EXERCISE GOAL:
Make your reply a word-for-word repeat of the records.

[Stored dataset items]
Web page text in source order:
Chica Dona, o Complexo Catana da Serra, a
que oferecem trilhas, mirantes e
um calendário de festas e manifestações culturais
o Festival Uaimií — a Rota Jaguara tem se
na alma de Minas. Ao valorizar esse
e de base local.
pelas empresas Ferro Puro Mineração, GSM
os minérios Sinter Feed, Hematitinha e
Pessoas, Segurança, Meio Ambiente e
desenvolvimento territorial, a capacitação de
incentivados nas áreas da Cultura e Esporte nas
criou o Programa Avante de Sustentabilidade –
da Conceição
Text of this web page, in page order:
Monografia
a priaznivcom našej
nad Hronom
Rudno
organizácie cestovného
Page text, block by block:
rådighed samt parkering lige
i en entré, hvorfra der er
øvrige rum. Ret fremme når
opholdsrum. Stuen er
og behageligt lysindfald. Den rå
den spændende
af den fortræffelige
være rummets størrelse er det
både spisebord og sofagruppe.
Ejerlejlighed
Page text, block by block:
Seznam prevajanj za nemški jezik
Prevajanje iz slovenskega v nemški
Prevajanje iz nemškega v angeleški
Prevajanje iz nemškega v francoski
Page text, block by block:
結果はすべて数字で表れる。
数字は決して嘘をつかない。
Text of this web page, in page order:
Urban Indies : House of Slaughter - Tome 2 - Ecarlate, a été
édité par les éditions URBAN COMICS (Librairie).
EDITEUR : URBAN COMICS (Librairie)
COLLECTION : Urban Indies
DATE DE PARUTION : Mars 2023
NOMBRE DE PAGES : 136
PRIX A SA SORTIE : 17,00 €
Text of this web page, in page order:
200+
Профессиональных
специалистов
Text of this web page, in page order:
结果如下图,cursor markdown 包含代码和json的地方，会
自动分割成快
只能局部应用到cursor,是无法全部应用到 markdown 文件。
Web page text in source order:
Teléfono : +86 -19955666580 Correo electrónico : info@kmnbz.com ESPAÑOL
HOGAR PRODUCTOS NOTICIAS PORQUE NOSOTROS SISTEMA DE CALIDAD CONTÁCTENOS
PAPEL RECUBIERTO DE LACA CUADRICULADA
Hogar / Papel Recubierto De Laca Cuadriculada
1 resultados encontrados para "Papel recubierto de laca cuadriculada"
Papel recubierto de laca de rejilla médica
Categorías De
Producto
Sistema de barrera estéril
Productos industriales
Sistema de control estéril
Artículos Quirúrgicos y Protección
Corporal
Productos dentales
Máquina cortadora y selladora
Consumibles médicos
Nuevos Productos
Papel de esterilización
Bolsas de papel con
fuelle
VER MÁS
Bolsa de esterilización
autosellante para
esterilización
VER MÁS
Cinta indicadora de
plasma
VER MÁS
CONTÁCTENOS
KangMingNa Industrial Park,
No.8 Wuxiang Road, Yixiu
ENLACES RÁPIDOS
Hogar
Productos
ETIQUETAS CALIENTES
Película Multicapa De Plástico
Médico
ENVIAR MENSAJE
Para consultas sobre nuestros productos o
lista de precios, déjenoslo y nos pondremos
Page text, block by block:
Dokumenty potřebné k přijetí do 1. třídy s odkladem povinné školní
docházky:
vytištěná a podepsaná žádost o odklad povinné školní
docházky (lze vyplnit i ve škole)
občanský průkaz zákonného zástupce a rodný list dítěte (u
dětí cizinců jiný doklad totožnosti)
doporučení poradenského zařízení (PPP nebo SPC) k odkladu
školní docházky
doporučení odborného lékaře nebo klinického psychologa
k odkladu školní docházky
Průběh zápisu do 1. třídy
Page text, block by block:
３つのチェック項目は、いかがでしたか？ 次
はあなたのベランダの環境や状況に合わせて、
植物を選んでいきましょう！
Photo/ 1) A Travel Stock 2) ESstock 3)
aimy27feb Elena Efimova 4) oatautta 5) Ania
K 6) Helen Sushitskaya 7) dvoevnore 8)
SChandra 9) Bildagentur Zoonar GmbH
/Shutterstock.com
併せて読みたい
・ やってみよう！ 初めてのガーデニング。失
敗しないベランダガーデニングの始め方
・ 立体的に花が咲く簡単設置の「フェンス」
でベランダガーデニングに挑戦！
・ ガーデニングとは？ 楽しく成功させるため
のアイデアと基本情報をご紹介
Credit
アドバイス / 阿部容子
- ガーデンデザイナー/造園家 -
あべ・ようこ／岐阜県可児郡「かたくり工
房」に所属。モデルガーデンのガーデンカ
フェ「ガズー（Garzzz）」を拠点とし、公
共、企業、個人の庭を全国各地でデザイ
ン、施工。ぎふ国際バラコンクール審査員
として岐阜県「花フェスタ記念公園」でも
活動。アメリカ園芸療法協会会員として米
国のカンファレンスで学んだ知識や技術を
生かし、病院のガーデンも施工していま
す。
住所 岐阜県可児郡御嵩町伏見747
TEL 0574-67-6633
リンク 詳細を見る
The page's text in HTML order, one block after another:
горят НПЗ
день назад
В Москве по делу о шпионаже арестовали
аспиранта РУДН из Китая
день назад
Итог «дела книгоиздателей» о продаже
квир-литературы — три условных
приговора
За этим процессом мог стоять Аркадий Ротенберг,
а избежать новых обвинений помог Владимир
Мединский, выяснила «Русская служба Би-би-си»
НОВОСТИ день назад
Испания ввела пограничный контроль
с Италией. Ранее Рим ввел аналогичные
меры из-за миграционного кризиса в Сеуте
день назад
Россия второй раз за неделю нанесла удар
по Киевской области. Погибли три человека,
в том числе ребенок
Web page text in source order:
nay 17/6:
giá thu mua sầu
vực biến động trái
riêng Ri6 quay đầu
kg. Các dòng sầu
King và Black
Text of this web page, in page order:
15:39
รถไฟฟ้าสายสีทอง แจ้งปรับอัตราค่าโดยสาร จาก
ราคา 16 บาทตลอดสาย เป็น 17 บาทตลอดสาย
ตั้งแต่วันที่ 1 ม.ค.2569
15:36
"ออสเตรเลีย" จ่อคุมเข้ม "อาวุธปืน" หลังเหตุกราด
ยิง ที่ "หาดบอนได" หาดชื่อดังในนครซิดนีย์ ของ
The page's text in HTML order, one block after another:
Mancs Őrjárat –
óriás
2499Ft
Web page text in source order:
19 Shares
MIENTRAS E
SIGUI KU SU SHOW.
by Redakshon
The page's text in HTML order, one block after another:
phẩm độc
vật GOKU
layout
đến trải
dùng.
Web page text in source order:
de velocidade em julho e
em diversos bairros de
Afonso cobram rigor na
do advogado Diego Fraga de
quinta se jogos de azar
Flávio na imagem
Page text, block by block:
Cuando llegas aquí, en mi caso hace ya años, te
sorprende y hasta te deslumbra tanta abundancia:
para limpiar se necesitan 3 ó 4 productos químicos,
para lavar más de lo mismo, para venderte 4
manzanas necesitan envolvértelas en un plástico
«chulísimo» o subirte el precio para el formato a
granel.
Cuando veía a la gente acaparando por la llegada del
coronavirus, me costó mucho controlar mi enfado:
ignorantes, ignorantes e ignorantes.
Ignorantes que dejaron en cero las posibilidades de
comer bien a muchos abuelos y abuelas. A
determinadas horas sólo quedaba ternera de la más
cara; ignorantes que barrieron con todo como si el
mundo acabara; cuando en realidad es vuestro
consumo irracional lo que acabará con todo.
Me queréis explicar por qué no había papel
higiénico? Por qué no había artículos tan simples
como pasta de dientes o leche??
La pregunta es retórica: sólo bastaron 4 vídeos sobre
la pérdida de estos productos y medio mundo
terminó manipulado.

RESULT FOR THIS EXERCISE:
Web page text in source order:
Chica Dona, o Complexo Catana da Serra, a
que oferecem trilhas, mirantes e
um calendário de festas e manifestações culturais
o Festival Uaimií — a Rota Jaguara tem se
na alma de Minas. Ao valorizar esse
e de base local.
pelas empresas Ferro Puro Mineração, GSM
os minérios Sinter Feed, Hematitinha e
Pessoas, Segurança, Meio Ambiente e
desenvolvimento territorial, a capacitação de
incentivados nas áreas da Cultura e Esporte nas
criou o Programa Avante de Sustentabilidade –
da Conceição
Text of this web page, in page order:
Monografia
a priaznivcom našej
nad Hronom
Rudno
organizácie cestovného
Page text, block by block:
rådighed samt parkering lige
i en entré, hvorfra der er
øvrige rum. Ret fremme når
opholdsrum. Stuen er
og behageligt lysindfald. Den rå
den spændende
af den fortræffelige
være rummets størrelse er det
både spisebord og sofagruppe.
Ejerlejlighed
Page text, block by block:
Seznam prevajanj za nemški jezik
Prevajanje iz slovenskega v nemški
Prevajanje iz nemškega v angeleški
Prevajanje iz nemškega v francoski
Page text, block by block:
結果はすべて数字で表れる。
数字は決して嘘をつかない。
Text of this web page, in page order:
Urban Indies : House of Slaughter - Tome 2 - Ecarlate, a été
édité par les éditions URBAN COMICS (Librairie).
EDITEUR : URBAN COMICS (Librairie)
COLLECTION : Urban Indies
DATE DE PARUTION : Mars 2023
NOMBRE DE PAGES : 136
PRIX A SA SORTIE : 17,00 €
Text of this web page, in page order:
200+
Профессиональных
специалистов
Text of this web page, in page order:
结果如下图,cursor markdown 包含代码和json的地方，会
自动分割成快
只能局部应用到cursor,是无法全部应用到 markdown 文件。
Web page text in source order:
Teléfono : +86 -19955666580 Correo electrónico : info@kmnbz.com ESPAÑOL
HOGAR PRODUCTOS NOTICIAS PORQUE NOSOTROS SISTEMA DE CALIDAD CONTÁCTENOS
PAPEL RECUBIERTO DE LACA CUADRICULADA
Hogar / Papel Recubierto De Laca Cuadriculada
1 resultados encontrados para "Papel recubierto de laca cuadriculada"
Papel recubierto de laca de rejilla médica
Categorías De
Producto
Sistema de barrera estéril
Productos industriales
Sistema de control estéril
Artículos Quirúrgicos y Protección
Corporal
Productos dentales
Máquina cortadora y selladora
Consumibles médicos
Nuevos Productos
Papel de esterilización
Bolsas de papel con
fuelle
VER MÁS
Bolsa de esterilización
autosellante para
esterilización
VER MÁS
Cinta indicadora de
plasma
VER MÁS
CONTÁCTENOS
KangMingNa Industrial Park,
No.8 Wuxiang Road, Yixiu
ENLACES RÁPIDOS
Hogar
Productos
ETIQUETAS CALIENTES
Película Multicapa De Plástico
Médico
ENVIAR MENSAJE
Para consultas sobre nuestros productos o
lista de precios, déjenoslo y nos pondremos
Page text, block by block:
Dokumenty potřebné k přijetí do 1. třídy s odkladem povinné školní
docházky:
vytištěná a podepsaná žádost o odklad povinné školní
docházky (lze vyplnit i ve škole)
občanský průkaz zákonného zástupce a rodný list dítěte (u
dětí cizinců jiný doklad totožnosti)
doporučení poradenského zařízení (PPP nebo SPC) k odkladu
školní docházky
doporučení odborného lékaře nebo klinického psychologa
k odkladu školní docházky
Průběh zápisu do 1. třídy
Page text, block by block:
３つのチェック項目は、いかがでしたか？ 次
はあなたのベランダの環境や状況に合わせて、
植物を選んでいきましょう！
Photo/ 1) A Travel Stock 2) ESstock 3)
aimy27feb Elena Efimova 4) oatautta 5) Ania
K 6) Helen Sushitskaya 7) dvoevnore 8)
SChandra 9) Bildagentur Zoonar GmbH
/Shutterstock.com
併せて読みたい
・ やってみよう！ 初めてのガーデニング。失
敗しないベランダガーデニングの始め方
・ 立体的に花が咲く簡単設置の「フェンス」
でベランダガーデニングに挑戦！
・ ガーデニングとは？ 楽しく成功させるため
のアイデアと基本情報をご紹介
Credit
アドバイス / 阿部容子
- ガーデンデザイナー/造園家 -
あべ・ようこ／岐阜県可児郡「かたくり工
房」に所属。モデルガーデンのガーデンカ
フェ「ガズー（Garzzz）」を拠点とし、公
共、企業、個人の庭を全国各地でデザイ
ン、施工。ぎふ国際バラコンクール審査員
として岐阜県「花フェスタ記念公園」でも
活動。アメリカ園芸療法協会会員として米
国のカンファレンスで学んだ知識や技術を
生かし、病院のガーデンも施工していま
す。
住所 岐阜県可児郡御嵩町伏見747
TEL 0574-67-6633
リンク 詳細を見る
The page's text in HTML order, one block after another:
горят НПЗ
день назад
В Москве по делу о шпионаже арестовали
аспиранта РУДН из Китая
день назад
Итог «дела книгоиздателей» о продаже
квир-литературы — три условных
приговора
За этим процессом мог стоять Аркадий Ротенберг,
а избежать новых обвинений помог Владимир
Мединский, выяснила «Русская служба Би-би-си»
НОВОСТИ день назад
Испания ввела пограничный контроль
с Италией. Ранее Рим ввел аналогичные
меры из-за миграционного кризиса в Сеуте
день назад
Россия второй раз за неделю нанесла удар
по Киевской области. Погибли три человека,
в том числе ребенок
Web page text in source order:
nay 17/6:
giá thu mua sầu
vực biến động trái
riêng Ri6 quay đầu
kg. Các dòng sầu
King và Black
Text of this web page, in page order:
15:39
รถไฟฟ้าสายสีทอง แจ้งปรับอัตราค่าโดยสาร จาก
ราคา 16 บาทตลอดสาย เป็น 17 บาทตลอดสาย
ตั้งแต่วันที่ 1 ม.ค.2569
15:36
"ออสเตรเลีย" จ่อคุมเข้ม "อาวุธปืน" หลังเหตุกราด
ยิง ที่ "หาดบอนได" หาดชื่อดังในนครซิดนีย์ ของ
The page's text in HTML order, one block after another:
Mancs Őrjárat –
óriás
2499Ft
Web page text in source order:
19 Shares
MIENTRAS E
SIGUI KU SU SHOW.
by Redakshon
The page's text in HTML order, one block after another:
phẩm độc
vật GOKU
layout
đến trải
dùng.
Web page text in source order:
de velocidade em julho e
em diversos bairros de
Afonso cobram rigor na
do advogado Diego Fraga de
quinta se jogos de azar
Flávio na imagem
Page text, block by block:
Cuando llegas aquí, en mi caso hace ya años, te
sorprende y hasta te deslumbra tanta abundancia:
para limpiar se necesitan 3 ó 4 productos químicos,
para lavar más de lo mismo, para venderte 4
manzanas necesitan envolvértelas en un plástico
«chulísimo» o subirte el precio para el formato a
granel.
Cuando veía a la gente acaparando por la llegada del
coronavirus, me costó mucho controlar mi enfado:
ignorantes, ignorantes e ignorantes.
Ignorantes que dejaron en cero las posibilidades de
comer bien a muchos abuelos y abuelas. A
determinadas horas sólo quedaba ternera de la más
cara; ignorantes que barrieron con todo como si el
mundo acabara; cuando en realidad es vuestro
consumo irracional lo que acabará con todo.
Me queréis explicar por qué no había papel
higiénico? Por qué no había artículos tan simples
como pasta de dientes o leche??
La pregunta es retórica: sólo bastaron 4 vídeos sobre
la pérdida de estos productos y medio mundo
terminó manipulado.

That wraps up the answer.